Deputy of the National Assembly for Paris's 24th constituency [fr]
- In office 26 July 1974 – 1 May 1977
- In office 19 March 1978 – 16 March 1986

Deputy of the National Assembly for Val-d'Oise
- In office 2 April 1986 – 29 September 1986

Senator for Val-d'Oise
- In office 28 September 1986 – 1 October 1995

Personal details
- Born: Hélène de Mitry 15 June 1927 Paris, France
- Died: 22 January 2015 (aged 87) Paris, France
- Party: Union of Democrats for the Republic; Rally for the Republic;
- Spouse: François Missoffe
- Children: 8
- Relatives: Françoise de Panafieu (daughter)

= Hélène Missoffe =

French politician (1927–2015)

Hélène Missoffe ( Hélène de Mitry; 15 June 1927 – 22 January 2015) was a French Union of Democrats for the Republic later the Rally for the Republic politician. She was elected three times as a deputy of the National Assembly between 1974 and 1986, firstly to represent Paris's 24th constituency during the fifth and sixth legislatures of the National Assembly and lastly to represent the Val-d'Oise constituency at the eighth National Assembly legislature. Missoffe served as a senator in the French Senate for Val-d'Oise from 1986 to 1995 and was a vice-president of the Regional Council of Île-de-France. She was appointed Officier de la Légion d'honneur.

==Personal background==
On 15 June 1927, Missoffe was born in the 9th arrondissement of Paris. She was the daughter of the Count Emmanuel de Mitry and Marguerite de Wendel, who was a descendant of the Wendel family. Missoffe was a Catholic. She was married to François Missoffe, the politician who was the former Ambassador of France to Japan, with whom she had eight children, including the politician Françoise de Panafieu. On 22 January 2015, Missoffe died in Paris. Her funeral took place five days later in Seine-Maritime.

==Career==
Missoffe was a member of the Union of Democrats for the Republic and later the Rally for the Republic political party. She became a deputy for Paris's 24th constituency to be part of the fifth legislature of the National Assembly on 26 July 1974, replacing her husband whose temporary mission as Minister of Foreign Affairs was extended past half a year. Missoffe served as a member on the Committee on Cultural, Family and Social Affairs from 1974 to 1977, and was appointed the State Secretary to the Minister of Health and Social Security, by President Valéry Giscard d'Estaing on 1 April 1977. She remained in the post until 31 March 1978 prior to the dissolution of the Second Barre Government, and had been a councillor for Paris. Missoffe was appointed the Union of Democrats for the Republic's national secretary for women's action and then as its national delegate overseeing cultural, family and social affairs in 1975.

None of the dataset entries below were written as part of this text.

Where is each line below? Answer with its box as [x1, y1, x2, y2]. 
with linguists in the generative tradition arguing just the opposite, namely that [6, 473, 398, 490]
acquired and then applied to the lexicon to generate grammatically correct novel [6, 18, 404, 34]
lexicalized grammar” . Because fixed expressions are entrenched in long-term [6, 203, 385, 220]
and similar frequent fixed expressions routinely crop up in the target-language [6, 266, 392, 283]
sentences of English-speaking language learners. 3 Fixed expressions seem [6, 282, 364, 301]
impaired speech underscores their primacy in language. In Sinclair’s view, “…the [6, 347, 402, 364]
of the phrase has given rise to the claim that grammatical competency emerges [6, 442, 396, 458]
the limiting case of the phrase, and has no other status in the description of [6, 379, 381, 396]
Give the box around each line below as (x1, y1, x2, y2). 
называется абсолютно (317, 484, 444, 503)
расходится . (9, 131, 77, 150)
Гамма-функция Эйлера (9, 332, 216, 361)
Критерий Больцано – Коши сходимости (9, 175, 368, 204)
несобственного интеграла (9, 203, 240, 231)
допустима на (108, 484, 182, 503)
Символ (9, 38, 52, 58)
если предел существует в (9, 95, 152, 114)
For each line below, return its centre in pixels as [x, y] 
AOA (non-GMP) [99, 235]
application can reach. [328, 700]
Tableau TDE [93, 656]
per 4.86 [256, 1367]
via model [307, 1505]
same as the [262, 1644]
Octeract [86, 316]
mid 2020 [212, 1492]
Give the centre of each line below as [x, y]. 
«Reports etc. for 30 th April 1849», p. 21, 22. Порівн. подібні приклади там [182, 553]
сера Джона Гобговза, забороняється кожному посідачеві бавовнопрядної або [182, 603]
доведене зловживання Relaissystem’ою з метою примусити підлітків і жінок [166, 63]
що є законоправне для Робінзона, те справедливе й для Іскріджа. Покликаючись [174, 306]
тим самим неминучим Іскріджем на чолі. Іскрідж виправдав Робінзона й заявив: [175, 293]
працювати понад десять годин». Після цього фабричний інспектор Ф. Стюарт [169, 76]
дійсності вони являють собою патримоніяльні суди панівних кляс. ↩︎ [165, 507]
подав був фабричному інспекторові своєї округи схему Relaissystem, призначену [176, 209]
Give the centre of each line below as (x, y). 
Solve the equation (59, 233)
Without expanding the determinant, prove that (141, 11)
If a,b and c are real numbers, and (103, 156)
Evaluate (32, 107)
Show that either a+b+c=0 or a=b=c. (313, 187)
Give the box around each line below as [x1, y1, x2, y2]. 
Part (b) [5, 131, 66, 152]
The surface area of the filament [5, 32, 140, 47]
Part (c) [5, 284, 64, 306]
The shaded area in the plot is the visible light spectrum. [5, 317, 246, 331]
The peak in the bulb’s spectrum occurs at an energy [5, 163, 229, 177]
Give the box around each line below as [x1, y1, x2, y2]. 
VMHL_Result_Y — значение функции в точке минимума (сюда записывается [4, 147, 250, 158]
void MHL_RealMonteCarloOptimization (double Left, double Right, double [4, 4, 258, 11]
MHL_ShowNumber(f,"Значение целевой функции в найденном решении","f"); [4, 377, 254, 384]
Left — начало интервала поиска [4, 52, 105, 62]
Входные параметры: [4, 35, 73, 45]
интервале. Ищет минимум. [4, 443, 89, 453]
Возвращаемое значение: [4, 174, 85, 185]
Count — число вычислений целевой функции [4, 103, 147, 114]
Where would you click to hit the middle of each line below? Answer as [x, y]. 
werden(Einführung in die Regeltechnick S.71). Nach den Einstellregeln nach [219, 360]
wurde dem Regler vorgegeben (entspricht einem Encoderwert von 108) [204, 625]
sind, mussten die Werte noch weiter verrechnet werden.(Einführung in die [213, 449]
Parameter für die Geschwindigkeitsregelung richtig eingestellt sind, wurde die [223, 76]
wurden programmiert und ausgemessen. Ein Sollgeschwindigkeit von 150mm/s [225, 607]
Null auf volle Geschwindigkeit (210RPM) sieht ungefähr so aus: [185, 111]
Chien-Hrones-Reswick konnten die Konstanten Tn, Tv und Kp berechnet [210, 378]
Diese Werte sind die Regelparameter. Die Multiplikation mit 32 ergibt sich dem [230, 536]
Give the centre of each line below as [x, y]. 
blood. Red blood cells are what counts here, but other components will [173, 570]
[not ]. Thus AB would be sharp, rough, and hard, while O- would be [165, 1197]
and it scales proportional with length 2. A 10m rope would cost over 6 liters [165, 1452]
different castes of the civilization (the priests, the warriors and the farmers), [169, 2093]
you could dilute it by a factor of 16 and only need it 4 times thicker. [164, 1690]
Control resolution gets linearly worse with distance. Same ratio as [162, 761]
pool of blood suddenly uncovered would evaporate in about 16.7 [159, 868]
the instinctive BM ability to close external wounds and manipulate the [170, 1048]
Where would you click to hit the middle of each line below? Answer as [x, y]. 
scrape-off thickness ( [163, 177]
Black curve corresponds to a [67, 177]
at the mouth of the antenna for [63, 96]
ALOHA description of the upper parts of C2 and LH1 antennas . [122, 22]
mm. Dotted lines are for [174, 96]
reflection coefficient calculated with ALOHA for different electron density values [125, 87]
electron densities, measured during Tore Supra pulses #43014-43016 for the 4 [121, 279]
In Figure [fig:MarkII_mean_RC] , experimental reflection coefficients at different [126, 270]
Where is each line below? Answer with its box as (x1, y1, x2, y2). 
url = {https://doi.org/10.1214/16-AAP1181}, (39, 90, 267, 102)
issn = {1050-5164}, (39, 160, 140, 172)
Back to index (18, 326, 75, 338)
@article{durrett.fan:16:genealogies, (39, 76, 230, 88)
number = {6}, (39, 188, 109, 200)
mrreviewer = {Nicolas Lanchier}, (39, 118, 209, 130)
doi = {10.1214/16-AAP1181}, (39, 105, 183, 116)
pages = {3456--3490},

At the 1978 French legislative election on 19 March 1978, Missoffe was elected to serve the 24th district of Paris in the sixth legislature of the National Assembly that first convened on 3 April 1978 and dissolved on 22 May 1981. She again served as a member on the Committee on Cultural, Family and Social Affairs between 1978 and 1981. Missoffe won reelection to represent the 24th district of Paris in the seventh National Assembly legislature at the 1981 French legislative election held on 21 June 1981. As before, she was a member of the Committee on Cultural, Family and Social Affairs and remained a representative of her district until 4 January 1986. In 1981, Missoffe was elected councillor of the Regional Council of Île-de-France, serving as one of its vice-presidents from 1982 to 1986. She was made the Rally for the Republic's adviser for Paris in 1983 and was appointed chair of the Parliamentary Association for the Freedom of Education.

Missoffe was elected to represent the Val-d'Oise constituency at the eighth National Assembly legislature at the 1986 French legislative election on 16 March 1986. She was a member of the Foreign Affairs Committee of which she was its secretary and served on the National Assembly delegation for planning. Missoffe resigned on 30 September 1986, after she was elected to the French Senate representing the Val-d'Oise department. She was a member of the Social Affairs Committee, the Parliamentary Delegation for Demographic Problems and the National Committee for Retired and Elderly Persons. Missoffe stood down as a senator in September 1995, having decided not to stand for reelection. She made public speeches in support of bills to deal with unemployment and getting back into work and the formation of the French drug agency. Missoffe authored several articles in newspapers, and she was appointed Officier de la Légion d'honneur.